Rheumatoid arthritis (RA) is an autoimmune disease in which cartilage in the joints is inflamed and leads to bone mass reduction. RA can also cause inflammation of organs. The reason RA exists is the body’s production of antibodies toward its own tissue, or attacking itself. White blood cells infiltrate the joints and organs causing inflammation, and bone loss. Chemokines are a group of proteins that among other actions, cause inflammation and can play a role in infectious diseases and cancer.
To control RA researchers have concentrated on stopping chemokine activity and the inflammation the protein is responsible for. The site of the protein activity is in cells called fibroblasts that make and distribute collagen in the body. When the body turns against itself and overproduces collagen in the fibroblasts causing inflammation, the result can be RA.
A catechin in green tea (from the Camellia sinensis plant), epigallocatechin-3-gallate (EGCG) has been studied as an anti-inflammatory agent because it can regulate proteins and enzymes responsible for various cell growth factors. Pakozdi and Koch reported that
EGCG reduced the activity of a specific protein labeled MCP-1.1 They also found another specific protein that EGCG blocked labeled MCP-2. Finally, EGCG inhibited activation and distribution of joint fibroblasts, leading to reduced production of collagen. These results indicate a possible use of EGCG for inhibiting the causes of joint inflammation and destruction in RA.
Scientists reported in 2010 that green tea extract (GTE) suppressed cartilage production and inhibited the production of proteins that activate white blood cells.2 Research in human models is needed to verify GTE as a viable anti-inflammatory therapy for RA.
Green Tea and Osteoarthritis
Osteoarthritis (OA) is an inflammatory disease that is primarily age-related. Cartilage cells are activated by certain metabolic products to produce cartilage. Under normal conditions, these cells are responsible for balancing growth and destruction of cartilage structure and tissue functioning. OA develops when abnormal cartilage production and degradation activities occur. It is not well-known what causes these conditions, but researchers are finding pieces of the OA puzzle regularly. A recent clue is that anti-aging therapy may play a supporting role in OA treatment. 3 Aigner and others concluded in 2007 targets for future study include therapies that regulate cartilage synthesis and destruction, give anti-inflammatory qualities to cells and regulate cell death.4
Epigallocatechin-3-gallate (EGCG), due to its previously reported anti-inflammatory qualities, has been tested for use in treating OA. A 2009 journal article reported success in using natural or synthetic EGCG to treat OA. The authors concluded that treatment with EGCG has potential to prevent cartilage destruction by repressing the production of proteins and metabolic products ultimately result in joint inflammation.3 Additional targets for future study include anti-aging strategies might complement existing therapies related to anabolism, catabolism, inflammation, and apoptosis-processes that are integral to the pathogenesis of osteoarthritis.

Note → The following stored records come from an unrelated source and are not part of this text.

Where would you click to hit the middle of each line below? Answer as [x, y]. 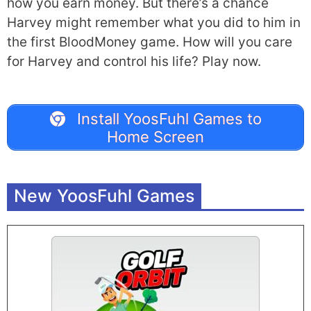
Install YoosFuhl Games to [167, 118]
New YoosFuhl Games [104, 196]
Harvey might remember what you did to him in [154, 23]
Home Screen [155, 136]
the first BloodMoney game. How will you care [150, 42]
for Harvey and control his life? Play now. [134, 61]
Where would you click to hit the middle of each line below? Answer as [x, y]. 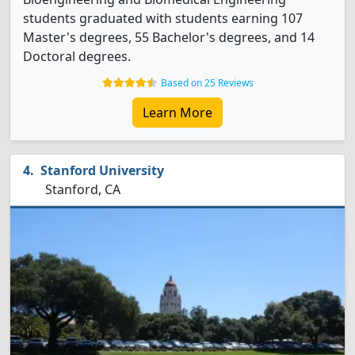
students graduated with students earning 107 [163, 18]
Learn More [177, 113]
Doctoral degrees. [77, 56]
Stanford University [102, 170]
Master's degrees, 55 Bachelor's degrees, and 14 [169, 37]
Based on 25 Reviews [207, 83]
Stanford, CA [81, 189]

A study reported in early 2010 the potential anti-inflammatory benefits of a combination of avocado and soybean oils (known as ASU) with EGCG.5 The researchers used an equine model and found an enhanced anti-inflammatory effect on cartilage-producing cells when EGCG and ASU were given together. They concluded that the combination may be a useful therapy for OA.
1Regulation of interleukin-1beta-induced chemokine production and matrix metalloproteinase 2 activation by epigallocatechin-3-gallate in rheumatoid arthritis synovial fibroblasts. Ahmed S, Pakozdi A, Koch AE. Arthritis Rheum. 2006. 54(8):2393-2401.
2Green tea extract inhibits chemokine production, but up-regulates chemokine receptor expression, in rheumatoid arthritis synovial fibroblasts and rat adjuvant-induced arthritis
H. Marotte, J. H. Ruth, P. L. Campbell, A. E. Koch, S. Ahmed. Rheumatology. 2010. 49(3): 467-79.
3Green tea polyphenol epigallocatechin-3-gallate inhibits advanced glycation end product-induced expression of tumor necrosis factor-alpha and matrix metalloproteinase-13 in human chondrocytes. Rasheed, Z; Anbazhagan, AN; Akhtar, N; Ramamurthy, S; Voss, FR and Haqqi, TM. Arthritis Res Ther. 2009. 11(3):R71.
4Mechanisms of disease: role of chondrocytes in the pathogenesis of osteoarthritis–structure, chaos and senescence. Aigner, T; Söder, S; Gebhard, PM; McAlinden, A and Haag, J. Nat Clin Pract Rheumatol. 2007. 3(7):391-9.
5Inhibition of cyclooxygenase-2 expression and prostaglandin E2 production in chondrocytes by avocado soybean unsaponifiables and epigallocatechin gallate. Heinecke LF, Grzanna MW, Au AY, Mochal CA, Rashmir-Raven A, Frondoza CG. Osteoarthritis Cartilage. 2010. 18(2):220-7.